Наконец ты осмелился взглянуть на меня. По твоему лицу пробежала тень, в глазах снова появился этот немой вопрос, это сомнение, которое я видела с момента нашей первой встречи, и, когда я протянула тебе руку, ты схватился за нее так, словно тонул.
— А если они не поверят тебе? — произнес ты совсем тихо.
В ответ я сжала твою руку, но промолчала.
— Но это же все равно не сейчас, — прошептала я. — Не волнуйся.
Тогда ты кивнул, и мне показалось, что тебе стало легче, а я порадовалась, что у нас в запасе есть еще несколько дней.
— Тогда я сейчас все померяю, — с неожиданным воодушевлением сказал ты.
Когда ты уже хотел взять одежду, я заметила, улыбаясь:
— Нет, не так быстро. Сначала нужно тебя помыть. Как ты представляешь — надеть такой красивый костюм, когда ты чумазый, как шахтер.

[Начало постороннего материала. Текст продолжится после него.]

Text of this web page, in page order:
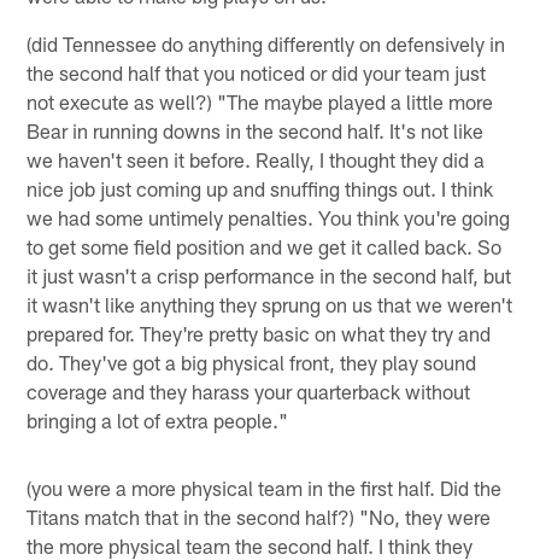
(did Tennessee do anything differently on defensively in
the second half that you noticed or did your team just
not execute as well?) "The maybe played a little more
Bear in running downs in the second half. It's not like
we haven't seen it before. Really, I thought they did a
nice job just coming up and snuffing things out. I think
we had some untimely penalties. You think you're going
to get some field position and we get it called back. So
it just wasn't a crisp performance in the second half, but
it wasn't like anything they sprung on us that we weren't
prepared for. They're pretty basic on what they try and
do. They've got a big physical front, they play sound
coverage and they harass your quarterback without
bringing a lot of extra people."
(you were a more physical team in the first half. Did the
Titans match that in the second half?) "No, they were
the more physical team the second half. I think they

Ты вопросительно посмотрел на меня, и я указала на пруд, ты помотал головой, но я сказала твердо:
— Не будь смешным, Нело, сюда никто не ходит, к тому же это займет у тебя только пять минут.
Ты подумал, потом большими шагами приблизился к аллее, ведущей к холму, с которого был виден весь парк. Ты огляделся вокруг, бегом вернулся ко мне и потребовал:
— Отвернись!
Я послушалась. Было слышно, как ты разделся — шорох сброшенного на землю свитера, затем брюк и плеск, когда ты нырнул в пруд. Я следила за дорожкой — она оставалась пустой, и только тень от облаков иногда появлялась на ней. Напевая себе под нос, ты намылился совсем чуть-чуть — чтобы не отравить рыб в пруду, как ты говорил. Ты без конца просил меня не поворачиваться, на что я отвечала, что видела тебя голым чаще, чем своего мужа.

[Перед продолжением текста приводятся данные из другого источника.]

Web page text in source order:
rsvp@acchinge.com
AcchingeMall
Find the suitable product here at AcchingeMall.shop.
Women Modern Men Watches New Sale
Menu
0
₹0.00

Когда ты выбрался на берег, то стучал зубами, и я с сожалением подумала, что зря не взяла полотенце. Все запрещая мне поворачиваться, ты улегся на траву рядом с костюмом, почти в той же позе, и на мгновение я ослушалась и украдкой бросила взгляд поверх плеча на тебя. Твое тело было хрупким и бледным, кроме шеи, лодыжек и рук, ты закрыл глаза и обсыхал на солнце и казался спящим рядом со спящим человечком из одежды.
Потом ты резко встал, и, когда наконец разрешил мне повернуться, я увидела, что ты натянул свой старый свитер и дырявые штаны.
— Я надену костюм в домике, — сказал ты. — Боюсь порвать его о колючки.
Я сложила все в чемодан и направилась за тобой, снова пробираясь через листву, и снова крыша бытовки неожиданно появилась из-за деревьев. Я увидела, что ты украсил дверь и крышу листьями, цветущими ветками, воткнув их как флажки, и это было не все — ты развернул полог над своим огородом, прикрепив его с помощью палочек, покрывало было в красно-зеленые квадраты и придавало твоему лагерю странный праздничный, почти веселый вид.
Поставив чемодан на землю, я попросила тебя отступить на несколько шагов и оглядела с ног до головы. Едва ли ты стал чище: на шее и руках виднелись полоски грязи, но лицо стало еще бледнее от холодной воды, и я не осмелилась отправить тебя мыться снова. Я послюнявила носовой платок и стала оттирать самые сильные пятна, пока под ними не зарозовела чистая кожа. Я хотела подстричь тебя, но ты отказался, и смогла настоять только на том, чтобы хотя бы расчесать тебя. Понадобилось много времени, чтобы распутать эти свалявшиеся пряди, развязать все узелки, мне пришлось даже отрезать некоторые из них, а зубья расчески ломались, вонзаясь занозами в мою ладонь.
Ты осторожно повесил вещи на руку и пошел переодеваться в домик. Сидя на ступеньке, я ждала тебя, жуя травинку. Вокруг стояла тишина — птица пролетела под деревьями, и я неожиданно подумала о рыжей женщине. Не знаю почему, но мои руки вновь похолодели, как будто это я опустила их в холодную воду пруда. Потом дверь домика заскрипела, ты позвал меня, и я прогнала неприятные мысли.
Внутри было зеркало с потрескавшейся амальгамой, которое ты наспех вытер, раньше его скрывал слой пыли, поэтому я и не заметила его накануне. Через пятна ржавчины и коричневые разводы мертвой, как старый жемчуг, амальгамы можно было разглядеть твое отражение. Но то, что ты несмотря ни на что мог различить, нравилось тебе, потому что ты сиял, твоя улыбка открывала выщербленный зуб, который ты так часто прикрывал рукой. Ты покрутился передо мной, и я зааплодировала, хотя вид был странным: рукава скрывали твои руки, пиджак обвис на плечах — ты казался ребенком, переодетым в мужчину.